• _AIM OF THE TASK_: Using the records that follow, copy every line containing the word "Venue".

[Saved entries]
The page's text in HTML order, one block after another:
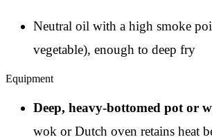
Neutral oil with a high smoke
vegetable), enough to deep fry
Equipment
Deep, heavy-bottomed pot or
wok or Dutch oven retains heat
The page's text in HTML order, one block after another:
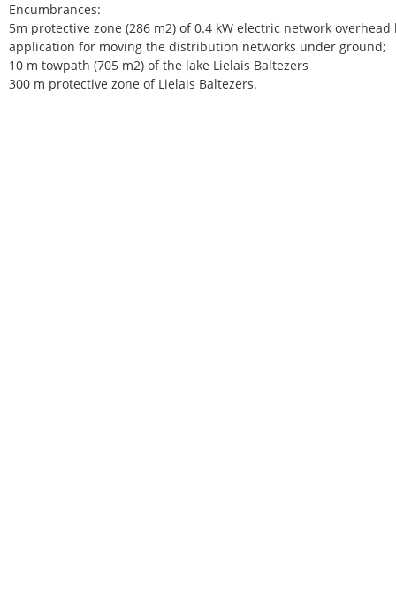
Encumbrances:
5m protective zone (286 m2) of 0.4 kW electric network
application for moving the distribution networks under ground;
10 m towpath (705 m2) of the lake Lielais Baltezers
300 m protective zone of Lielais Baltezers.
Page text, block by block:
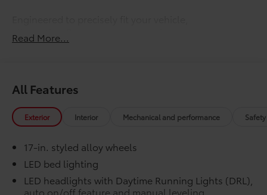
all-weather floor mats are made from
durable, flexible, weather-resistant
Precise injection molding uses
Toyota's original vehicle design
data for a perfect fit.
Liners feature channels to better
direct moisture.
Read More...
All Features
Exterior Interior Mechanical and performance
17-in. styled alloy wheels
LED bed lighting
LED headlights with Daytime Running Lights (DRL),
auto on/off feature and manual leveling
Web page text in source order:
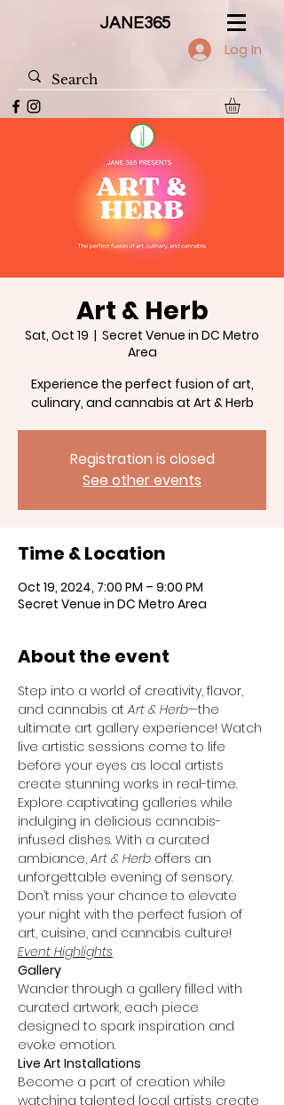
JANE365
Log In
Art & Herb
Sat, Oct 19
  |
Secret Venue in DC Metro
Area
Experience the perfect fusion of art,
culinary, and cannabis at Art & Herb
Registration is closed
See other events
Time & Location
Oct 19, 2024, 7:00 PM – 9:00 PM
Secret Venue in DC Metro Area
About the event
Step into a world of creativity, flavor,
and cannabis at Art & Herb—the
ultimate art gallery experience! Watch
live artistic sessions come to life
before your eyes as local artists
create stunning works in real-time.
Explore captivating galleries while
indulging in delicious cannabis-
infused dishes. With a curated
ambiance, Art & Herb offers an
unforgettable evening of sensory.
Don’t miss your chance to elevate
your night with the perfect fusion of
art, cuisine, and cannabis culture!
Event Highlights
Gallery
Wander through a gallery filled with
curated artwork, each piece
designed to spark inspiration and
evoke emotion.
Live Art Installations
Become a part of creation while
watching talented local artists create
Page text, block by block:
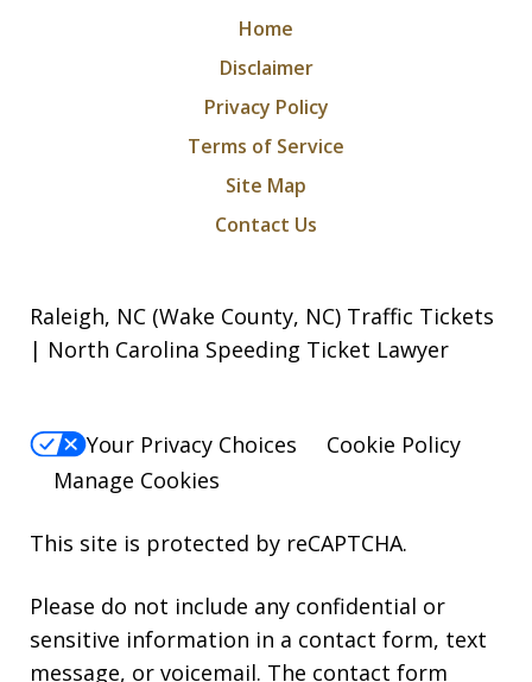
Home
Disclaimer
Privacy Policy
Terms of Service
Site Map
Contact Us
Raleigh, NC (Wake County, NC) Traffic Tickets
| North Carolina Speeding Ticket Lawyer
Your Privacy Choices
Cookie Policy
Manage Cookies
This site is protected by reCAPTCHA.
Please do not include any confidential or
sensitive information in a contact form, text
message, or voicemail. The contact form
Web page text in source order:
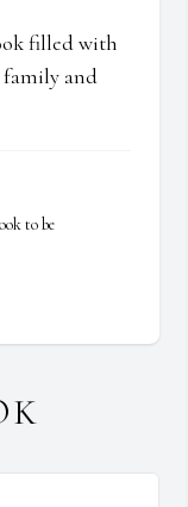
filled with
family and
to be
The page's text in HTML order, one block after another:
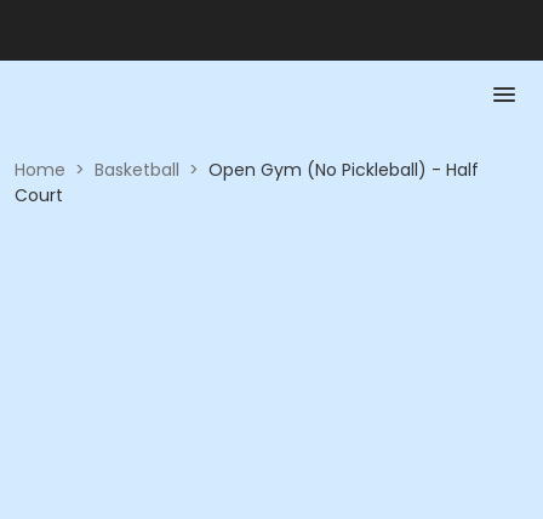
Home > Basketball > Open Gym (No Pickleball) - Half
Court
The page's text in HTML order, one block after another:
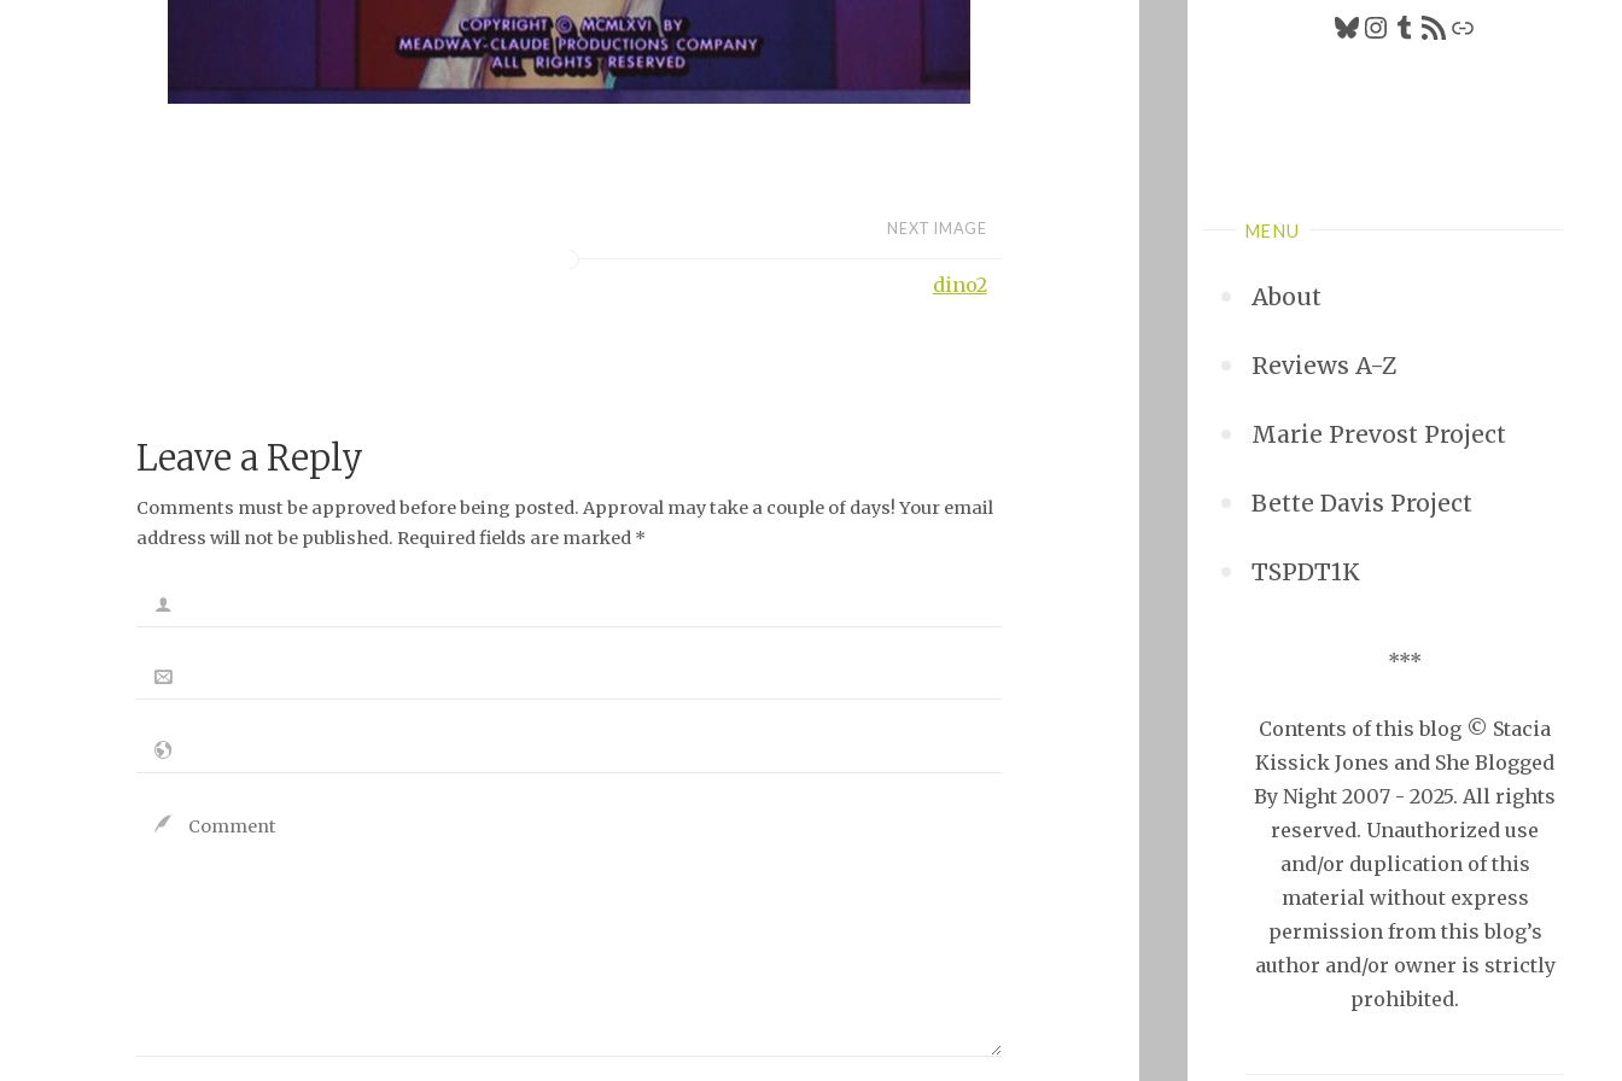
Bluesky
Instagram
Tumblr
RSS FeedLink
MENU
About
Reviews A-Z
Marie Prevost Project
Bette Davis Project
TSPDT1K
***
Contents of this blog © Stacia
Kissick Jones and She Blogged
By Night 2007 - 2025. All rights
reserved. Unauthorized use
and/or duplication of this
material without express
permission from this blog’s
author and/or owner is strictly
prohibited.
NEXT IMAGE
dino2
Leave a Reply
Comments must be approved before being posted. Approval may take a couple of days! Your email
address will not be published. Required fields are marked *

• _YOUR RESPONSE_:
Secret Venue in DC Metro
Secret Venue in DC Metro Area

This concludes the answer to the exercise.